I guess you can thank him for Win98 ;).
-- Several other little fixes to the installation script and minor
scanner tweaks.
*** Version 2.10 Changes ***
-- Private test release
*** Version 2.09 Changes ***
-- Private test release
*** Version 2.08 Changes ***
-- Bugfix for problem that can cause nmap to appear to "freeze up" for long
periods of time when run on some busy networks. (found by Lamont Granquist)
*** Version 2.07 Changes ***
-- Fixed a lockup on Solaris (and perhaps other proprietary UNIX
systems) caused by a lack of /dev/random & /dev/urandom and a
rand() that only returns values up to 65535. Users of Free
operating systems like Linux, FreeBSD, or OpenBSD probably
shouldn't bother upgrading.
***Version 2.06 Changes***
-- Fixed compile problems on machines which lack snprintf() (found by Ken
Williams <jkwilli2 (at) unity.ncsu.edu>)
-- Added the squid proxy to nmap-services (suggested by Holger Heimann)

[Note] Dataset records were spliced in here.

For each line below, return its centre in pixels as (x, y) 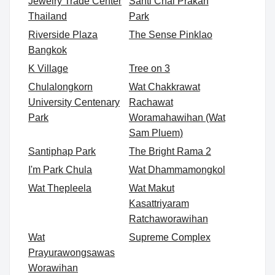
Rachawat (151, 103)
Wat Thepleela (60, 188)
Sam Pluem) (156, 133)
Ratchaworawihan (168, 219)
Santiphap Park (62, 152)
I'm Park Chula (60, 170)
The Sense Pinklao (170, 35)
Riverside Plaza (63, 35)
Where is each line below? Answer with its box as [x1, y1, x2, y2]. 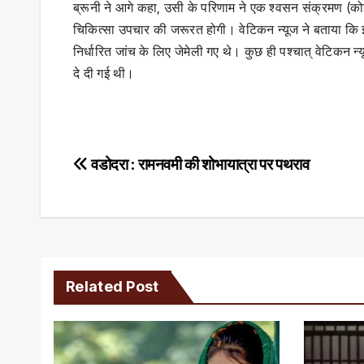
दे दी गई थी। [73, 65, 135, 82]
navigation [72, 188, 200, 220]
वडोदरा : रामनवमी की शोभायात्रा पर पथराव [88, 154, 310, 175]
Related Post [66, 278, 159, 296]
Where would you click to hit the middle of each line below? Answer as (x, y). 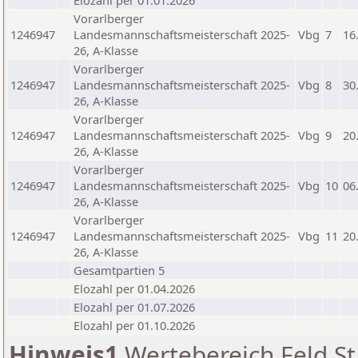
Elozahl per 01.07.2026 (134, 307)
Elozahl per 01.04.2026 (134, 288)
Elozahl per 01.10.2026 (134, 325)
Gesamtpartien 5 (119, 270)
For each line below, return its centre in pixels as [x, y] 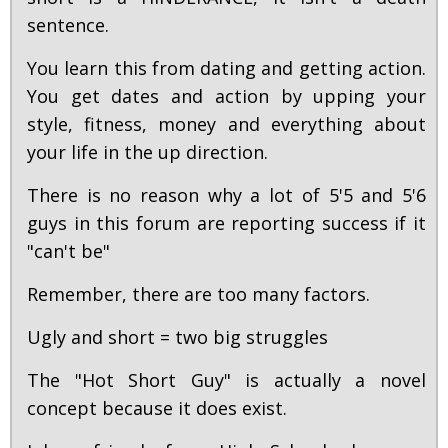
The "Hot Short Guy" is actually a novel [226, 380]
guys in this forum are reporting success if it [226, 223]
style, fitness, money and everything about [226, 124]
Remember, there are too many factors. [201, 294]
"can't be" [68, 251]
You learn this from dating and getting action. [226, 68]
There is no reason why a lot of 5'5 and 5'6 [226, 195]
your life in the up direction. [150, 152]
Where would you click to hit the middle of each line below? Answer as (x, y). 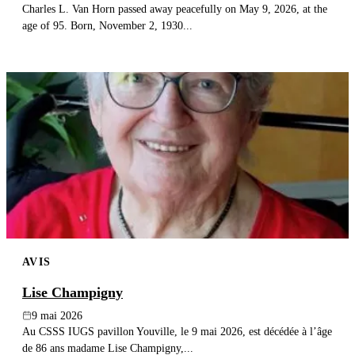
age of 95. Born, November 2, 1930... (107, 26)
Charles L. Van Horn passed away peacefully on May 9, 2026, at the (175, 9)
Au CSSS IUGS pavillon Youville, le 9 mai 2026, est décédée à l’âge (177, 331)
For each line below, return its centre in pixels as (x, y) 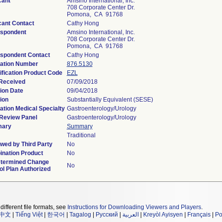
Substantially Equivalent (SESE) (110, 100)
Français (199, 215)
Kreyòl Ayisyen (163, 215)
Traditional (81, 135)
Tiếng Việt (29, 215)
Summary (80, 126)
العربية (131, 215)
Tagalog (80, 215)
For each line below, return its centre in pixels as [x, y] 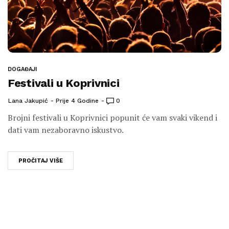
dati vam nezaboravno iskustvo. [66, 130]
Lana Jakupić [28, 101]
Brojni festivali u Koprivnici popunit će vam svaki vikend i [112, 118]
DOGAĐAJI [22, 70]
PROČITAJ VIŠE [41, 161]
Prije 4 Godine [77, 101]
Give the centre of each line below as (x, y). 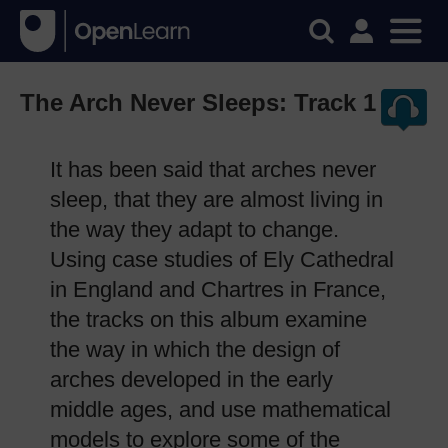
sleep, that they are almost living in (216, 199)
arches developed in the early (191, 379)
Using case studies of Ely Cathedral (222, 259)
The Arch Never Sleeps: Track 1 (198, 102)
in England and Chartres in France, (218, 289)
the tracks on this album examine (208, 319)
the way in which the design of (195, 349)
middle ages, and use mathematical (220, 409)
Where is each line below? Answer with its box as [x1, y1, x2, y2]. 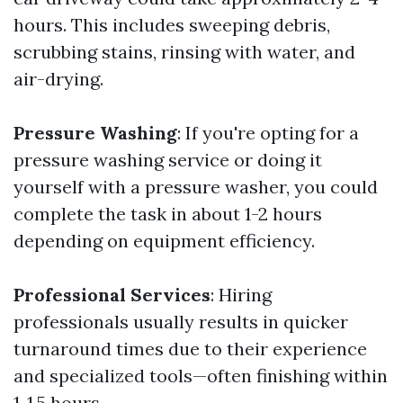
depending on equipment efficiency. [13, 229, 315, 252]
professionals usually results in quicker [13, 310, 348, 333]
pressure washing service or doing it [13, 148, 322, 171]
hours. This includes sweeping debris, [13, 13, 330, 36]
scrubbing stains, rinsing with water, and [13, 40, 355, 63]
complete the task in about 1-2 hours [13, 202, 322, 225]
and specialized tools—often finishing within [13, 364, 388, 387]
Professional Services [13, 283, 210, 306]
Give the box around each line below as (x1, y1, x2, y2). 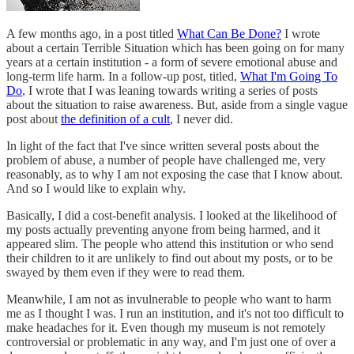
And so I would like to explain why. (6, 181, 186, 195)
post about (6, 111, 61, 126)
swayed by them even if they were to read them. (6, 265, 245, 279)
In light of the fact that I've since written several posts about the (6, 138, 319, 153)
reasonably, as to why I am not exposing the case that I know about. (6, 167, 343, 181)
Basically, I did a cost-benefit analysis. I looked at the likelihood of (6, 208, 337, 222)
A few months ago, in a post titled (6, 26, 177, 40)
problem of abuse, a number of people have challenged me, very (6, 153, 326, 167)
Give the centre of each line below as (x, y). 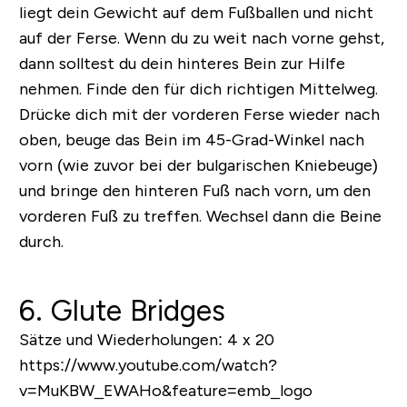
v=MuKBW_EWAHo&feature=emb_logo (165, 391)
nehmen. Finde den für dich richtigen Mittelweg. (198, 89)
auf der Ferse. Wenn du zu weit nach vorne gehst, (201, 39)
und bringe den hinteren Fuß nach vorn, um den (194, 191)
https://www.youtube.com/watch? (148, 366)
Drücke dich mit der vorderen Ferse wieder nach (199, 115)
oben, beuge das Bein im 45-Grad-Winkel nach (191, 140)
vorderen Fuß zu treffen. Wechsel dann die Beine (200, 217)
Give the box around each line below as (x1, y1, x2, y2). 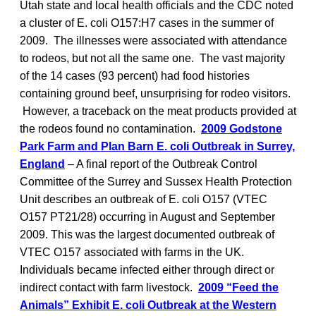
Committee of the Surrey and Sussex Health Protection (20, 175, 292, 188)
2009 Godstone (201, 122, 282, 135)
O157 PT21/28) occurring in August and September (20, 210, 275, 223)
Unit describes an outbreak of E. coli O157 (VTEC (20, 193, 267, 205)
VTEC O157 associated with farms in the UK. (20, 245, 244, 258)
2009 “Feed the (198, 281, 279, 293)
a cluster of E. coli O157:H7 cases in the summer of (20, 16, 274, 29)
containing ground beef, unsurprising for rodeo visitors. (20, 87, 291, 99)
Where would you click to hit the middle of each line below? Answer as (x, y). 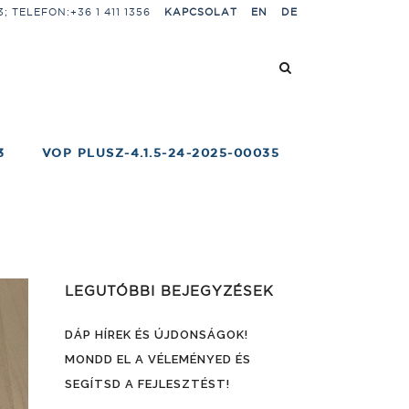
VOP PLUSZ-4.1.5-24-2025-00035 (160, 153)
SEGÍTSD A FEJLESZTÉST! (147, 384)
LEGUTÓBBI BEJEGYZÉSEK (169, 291)
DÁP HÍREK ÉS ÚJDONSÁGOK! (157, 335)
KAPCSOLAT (201, 12)
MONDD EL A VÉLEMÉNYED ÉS (158, 359)
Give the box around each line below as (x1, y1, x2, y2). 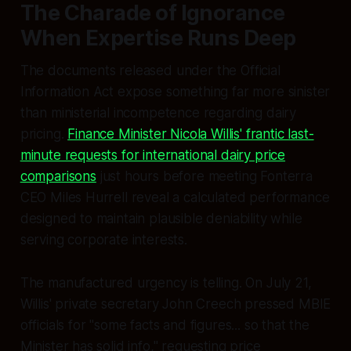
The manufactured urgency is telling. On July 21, (20, 275, 312, 291)
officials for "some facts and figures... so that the (20, 317, 309, 334)
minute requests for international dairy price (20, 147, 286, 164)
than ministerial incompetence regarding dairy (20, 105, 297, 121)
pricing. (20, 126, 68, 143)
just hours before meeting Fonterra (96, 168, 313, 185)
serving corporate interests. (20, 232, 187, 248)
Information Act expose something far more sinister (20, 84, 331, 100)
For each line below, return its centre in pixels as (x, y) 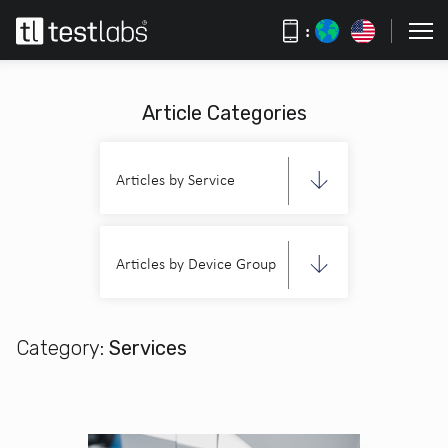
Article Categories (224, 113)
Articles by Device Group (196, 263)
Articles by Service (175, 179)
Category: (60, 348)
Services (145, 348)
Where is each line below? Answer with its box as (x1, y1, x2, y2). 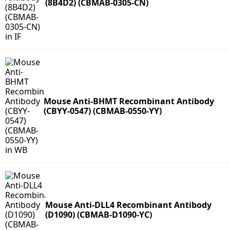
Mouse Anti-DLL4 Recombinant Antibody (45, 199, 212, 211)
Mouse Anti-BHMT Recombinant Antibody (43, 95, 214, 107)
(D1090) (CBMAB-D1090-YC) (45, 209, 152, 221)
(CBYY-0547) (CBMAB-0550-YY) (43, 105, 162, 117)
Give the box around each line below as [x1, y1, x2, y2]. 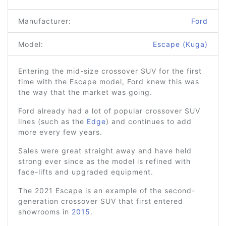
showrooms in [18, 207, 72, 216]
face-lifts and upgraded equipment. [18, 167, 153, 176]
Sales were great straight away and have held [18, 146, 192, 155]
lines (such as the [18, 117, 87, 126]
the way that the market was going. [18, 88, 152, 96]
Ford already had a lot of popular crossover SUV [18, 106, 200, 115]
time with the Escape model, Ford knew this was [18, 77, 199, 86]
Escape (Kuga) [153, 40, 208, 48]
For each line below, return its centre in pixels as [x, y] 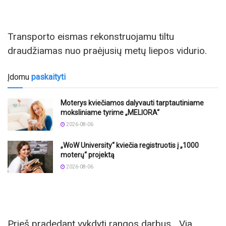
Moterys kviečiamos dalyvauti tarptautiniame [132, 103]
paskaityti [48, 77]
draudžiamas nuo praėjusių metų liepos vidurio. [107, 51]
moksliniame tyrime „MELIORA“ [110, 112]
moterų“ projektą [88, 155]
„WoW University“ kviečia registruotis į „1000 [130, 145]
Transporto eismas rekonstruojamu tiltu [91, 37]
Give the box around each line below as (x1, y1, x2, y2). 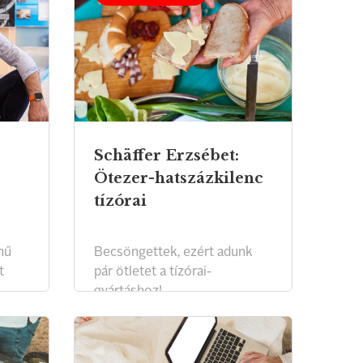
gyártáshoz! (94, 285, 162, 298)
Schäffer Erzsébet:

-- Fixed a problem where the new memory allocation system was handing out
misaligned pointers.
-- Fixed another memory allocation bug which probably doesn't cause any
real-life problems.
-- Made nmap look in more places for nmap-os-fingerprints
***Version 2.05 Changes***
-- Tons of new fingerprints. The number has grown by more than 25%.
In particular, Charles M. Hannum <root (at) ihack.net> fixed several
problems with NetBSD that made it easy to fingerprint and he sent me
a huge new batch of fingerprints for various NetBSD releases down to
1.2. Other people sent NetBSD fingerprints down to 1.0. I finally
got some early Linux fingerprints in (down to 1.09).
-- Nmap now comes with its own nmap-services which I created by
merging the /etc/services from a bunch of OS' and then adding
Netbus, Back Orifice, etc.
-- Random number generation now takes advantage of the /dev/urandom or
/dev/random that most Free operating systems offer.
-- Increased the maximum number of OS guesses nmap will make, told
nmap never to give you two matches where the OS names are
byte-to-byte equivalent. Fixed nmap to differentiate between "no
OS matches found" and "too many OS matches to list".
-- Fixed an information leak in the packet TTL values (found by
HD Moore <hdmoore (at) usa.net>)
-- Fixed the problem noted by Savva Uspensky about offsets used for
various operating systems' PPP/SLIP headers. Due to lack of
responses regarding other operating systems, I have made
assumptions about what works for BSDI, NetBSD, and SOLARIS. If
this version no longer works on your modem, please let me know (and
tell me whether you are using SLIP/PPP and what OS you are
running).
-- Machine parseable logs are now more machine parseable (I now use a
tab to seperate test result fields rather than the more ambiguous
spaces. This may break a few things which rely on the old format.
Sorry. They should be easy to fix.
-- Added my nmap-fingerprintinting-article.txt to the distribution in
the docs directory.
-- Fixed problem where nmap -sS <my_ethernet_or_ppp_ip_address> would
not correctly scan localhost (due to the kernel rerouting the
traffic through localhost). Nmap should now detect and work around
this behavior.
-- Applied patch sent to my by Bill Fenner <fenner (at) parc.xerox.com>
which fixes various SunOS compatibility problems.
-- Changed the makefile 'all' target to use install-sh rather than
mkdir -p (doesn't work on some systems)
-- Documentation updated and clarified slightly.
-- Added this CHANGELOG file to the distribution.